Even games such as Heavy Rain—which are labelled as interactive movies more often than not—actually provide a very personal experience that belongs to each individual. This unique element demonstrates exactly what video games offer that movies cannot, and this is why Heavy Rain will be remembered. But let’s get serious – we’re not asking Uncharted to become an open world, or even give you moral choices and interactive dialogue. Uncharted’s gameplay needs a gimmick; something that would separate itself from the competition, an element that would keep the experience fresh and distinct for the player to get lost in.

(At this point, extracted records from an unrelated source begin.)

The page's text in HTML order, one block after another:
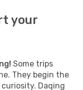
your
Some trips
They begin the
Daqing
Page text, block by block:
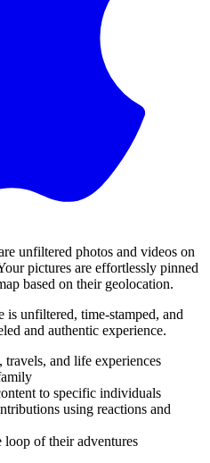
unfiltered photos and videos on
pictures are effortlessly pinned
based on their geolocation.
unfiltered, time-stamped, and
and authentic experience.
and life experiences
to specific individuals
using reactions and
of their adventures
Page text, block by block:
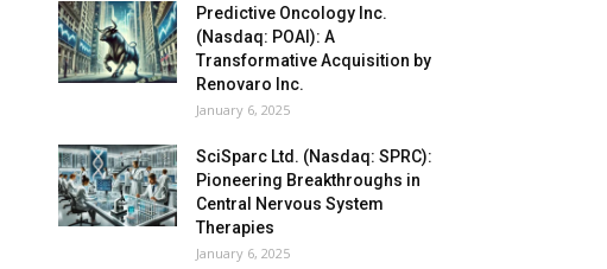
Predictive Oncology Inc.
(Nasdaq: POAI): A
Transformative Acquisition by
Renovaro Inc.
January 6, 2025
SciSparc Ltd. (Nasdaq: SPRC):
Pioneering Breakthroughs in
Central Nervous System
Therapies
January 6, 2025
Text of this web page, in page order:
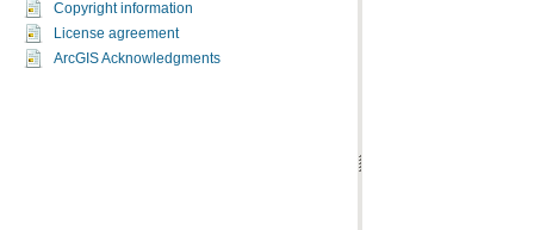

We see this in games such as Vanquish, Max Payne 3, Binary Domain, Transformers: Fall of Cybertron and Hitman. These games’ singleplayer experiences contain concepts that allow the gamer to explore and experiment with different approaches from their friends or next-door neighbor. Vanquish and Max Payne 3 offer an incredible amount of mobility and gameplay choice on the battlefield. Binary Domain, Transformers: Fall of Cybertron and Hitman are all home to unique abilities, such as transformation in the case of Fall of Cybertron, dismemberment for Binary Domain, and the wealth of multiple pathways and tactical solutions found in Hitman. These ensure that each player’s time with the game will be unique.
As much as I’d like to see Nathan Drake turn into a jet (we’ve had Drake on a plane…), that’s not what my examples are trying to illustrate. All these games showcase something creative within their core mechanic that delivers more personal gameplay from player to player. Whether it’s multiple pathways, an inventory system, customizable weapons, or upgradeable melee attacks, Uncharted needs something to add fresh, new and invigorating energy to an already superb franchise.

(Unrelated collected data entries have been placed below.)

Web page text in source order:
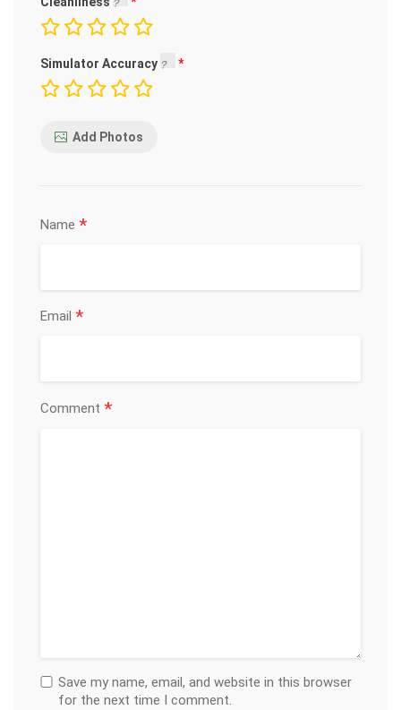
Simulator Accuracy
Add Photos
Name *
Email *
Comment *
Save my name, email, and website in this browser
for the next time I comment.
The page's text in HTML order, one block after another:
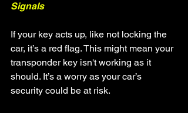
Signals
If your key acts up, like not locking the
car, it’s a red flag. This might mean your
transponder key isn't working as it
should. It’s a worry as your car’s
security could be at risk.
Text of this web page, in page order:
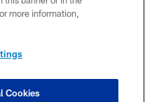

With a separate team from Naughty Dog working on survival shooter, The Last Of Us, we can’t help but wonder what is left of the Uncharted 3 team. The success of their latest work has surely not gone unnoticed, and there have been whispers that Naughty Dog are working on a next-generation game. Were this to happen, I believe we’d see a repeat. The leap in technology might be enough to sustain the aging formula, but for just how long? One thing we can be sure of is this – Naughty Dog will deliver an impeccable, highly polished and action packed production, and I do not mean to diminish that accomplishment. However, in order for Uncharted to become a true classic that will stand the test of time, a personal experience that takes advantage of the video game art form should be the primary goal. Still, Drake turning into a jet would be classy. Desperate times, right?